Aucune population, aucun Etat ne peut se prévaloir d’être à l’abri du trafic de faux médicaments, y compris en Europe du fait de la mise à profit par le crime organisé, notamment des importations parallèles et des ventes en ligne. En Allemagne, les douanes ont saisi près de 4 millions de comprimés illicites en 2015, soit 4 fois plus qu’en 2014.

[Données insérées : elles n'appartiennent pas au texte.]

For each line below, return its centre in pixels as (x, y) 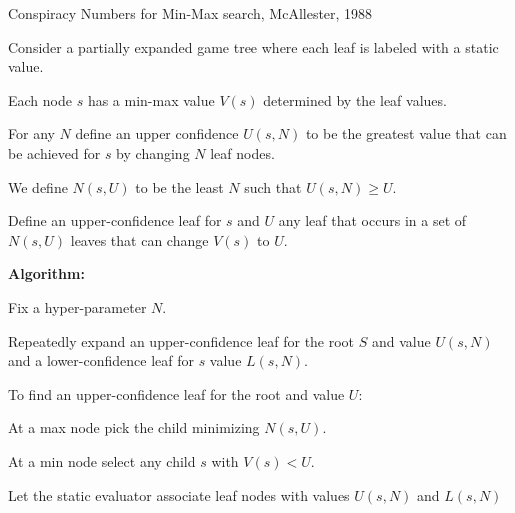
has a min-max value (151, 99)
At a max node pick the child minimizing (134, 427)
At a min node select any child (102, 460)
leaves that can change (139, 239)
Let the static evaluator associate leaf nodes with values (179, 494)
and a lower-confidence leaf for (101, 360)
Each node (40, 99)
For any (31, 133)

Tant que le trafic de faux médicaments demeurera beaucoup plus rentable et nettement moins risqué que la contrebande de drogues ou la prostitution, il poursuivra sa progression partout dans le monde. Nous sommes face à des trafiquants sans scrupules, très au fait des failles du droit et qui savent qu’actuellement rien n’est fait pour remonter jusqu’à eux. En l’absence d’une coopération internationale efficace comme celle existant pour sanctionner le trafic de drogues, les magistrats n’ont pas les moyens de démanteler les filières, ni de localiser et geler les avoirs des criminels. C’est pourquoi l’IRACM privilégie un soutien à la mise au point de lois modèles spécifiques destinées à mieux combattre le trafic de faux médicaments. L’IRACM travaille aussi activement à la formation des agents de terrain : plus de 1600 personnes ont été formées ou sensibilisées de manière présentielle par l’IRACM en 2016.

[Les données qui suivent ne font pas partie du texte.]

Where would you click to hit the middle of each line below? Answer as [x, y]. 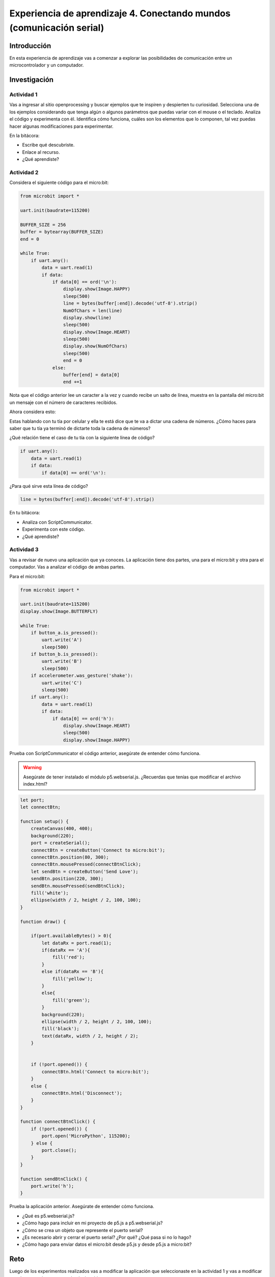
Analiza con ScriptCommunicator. [57, 522]
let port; [32, 800]
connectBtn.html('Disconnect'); [82, 1093]
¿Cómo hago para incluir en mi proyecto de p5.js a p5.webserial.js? [92, 1223]
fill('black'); [61, 1029]
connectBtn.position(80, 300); [70, 857]
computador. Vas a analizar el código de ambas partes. [67, 567]
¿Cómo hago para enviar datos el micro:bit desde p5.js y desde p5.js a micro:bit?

Et pour terminer, une bonne nouvelle : la définition des faux médicaments pourrait bientôt être simplifiée par l’OMS ! Les cinq termes anglophones utilisés (substandard, spurious, falsely-labelled, falsified, counterfeit – ou « SSFFC ») devraient être remplacés par deux (substandard et falsified). Les médicaments substandards feraient référence à l’ensemble des médicaments autorisés qui ne répondraient pas à leurs spécifications ou aux normes de qualité en vigueur ; les médicaments falsifiés couvriraient quant à eux l’ensemble des médicaments dont l’identité, la composition ou l’origine seraient délibérément trompeuses (la notion de propriété intellectuelle n’entre pas en compte ici). Cette proposition de nouvelle définition devrait être adoptée lors du Conseil exécutif de l’OMS en mai 2017.

Plus que jamais, nous comptons sur votre soutien et votre engagement pour enrayer ce fléau.